Genentech and OSI Pharmaceuticals have announced that U.S. regulators have approved their lung cancer drug Tarceva for the treatment of pancreatic cancer.
The U.S. Food and Drug Administration has given it's approval the for Tarceva to be used in combination with gemcitabine chemotherapy for the treatment of advanced pancreatic cancer in patients who have not received previous chemotherapy.
Tarceva, or erlotinib, produced by Genentech and OSI Pharmaceuticals, was originally designed to treat lung cancer, but according to a late-stage clinical trial, it has demonstrated a significant survival benefit when added to chemotherapy as an initial treatment for pancreatic cancer.
Swiss drug maker Roche which holds a majority stake in Genentech and international marketing rights to Tarceva, has apparently applied to European regulators for the additional pancreatic cancer approval.
In the study it was found that 24 percent of patients receiving Tarceva plus gemcitabine were alive after one year, compared to 19 percent of patients receiving gemcitabine plus placebo.

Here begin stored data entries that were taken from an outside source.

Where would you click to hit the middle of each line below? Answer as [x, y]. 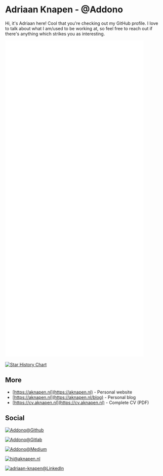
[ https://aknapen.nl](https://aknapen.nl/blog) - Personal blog [74, 397]
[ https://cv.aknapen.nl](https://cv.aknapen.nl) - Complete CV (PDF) [81, 402]
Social [15, 418]
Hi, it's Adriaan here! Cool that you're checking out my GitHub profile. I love [82, 23]
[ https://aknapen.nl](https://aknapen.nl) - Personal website [72, 392]
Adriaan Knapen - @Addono [64, 10]
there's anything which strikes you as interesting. [55, 34]
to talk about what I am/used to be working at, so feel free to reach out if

Dr. Malcolm Moore, an oncologist and researcher from Princess Margaret Hospital in Toronto, says improvements in therapy in advanced pancreatic cancer have been very difficult to come by and Erlotinib represents a notable step forward for patients and health care providers in a disease with a very poor prognosis.
According to the Pancreatic Cancer Action Network, a patient advocacy group, pancreatic cancer has the highest one-year mortality rate of any cancer.
The average life expectancy for a patient diagnosed with pancreatic cancer that has spread is three to six months.